◆ **Required work**:
Here, the job is to give back every entry below unchanged, omitting pictures.

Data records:
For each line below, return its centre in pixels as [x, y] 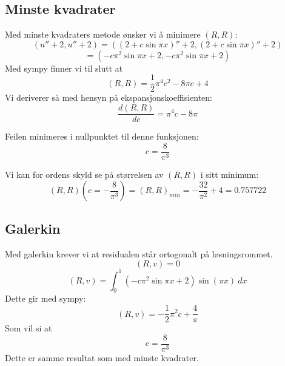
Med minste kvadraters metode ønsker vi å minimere [103, 34]
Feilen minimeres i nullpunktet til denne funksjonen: [102, 136]
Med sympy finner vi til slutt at [64, 68]
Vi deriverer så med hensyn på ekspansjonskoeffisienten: [109, 97]
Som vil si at [29, 328]
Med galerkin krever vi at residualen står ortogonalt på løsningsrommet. [139, 253]
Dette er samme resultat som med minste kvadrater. [102, 357]
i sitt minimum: [230, 174]

◆ **Exercise result**:
For each line below, return its centre in pixels as [x, y] 
Med minste kvadraters metode ønsker vi å minimere [103, 34]
Feilen minimeres i nullpunktet til denne funksjonen: [102, 136]
Med sympy finner vi til slutt at [64, 68]
Vi deriverer så med hensyn på ekspansjonskoeffisienten: [109, 97]
Som vil si at [29, 328]
Med galerkin krever vi at residualen står ortogonalt på løsningsrommet. [139, 253]
Dette er samme resultat som med minste kvadrater. [102, 357]
i sitt minimum: [230, 174]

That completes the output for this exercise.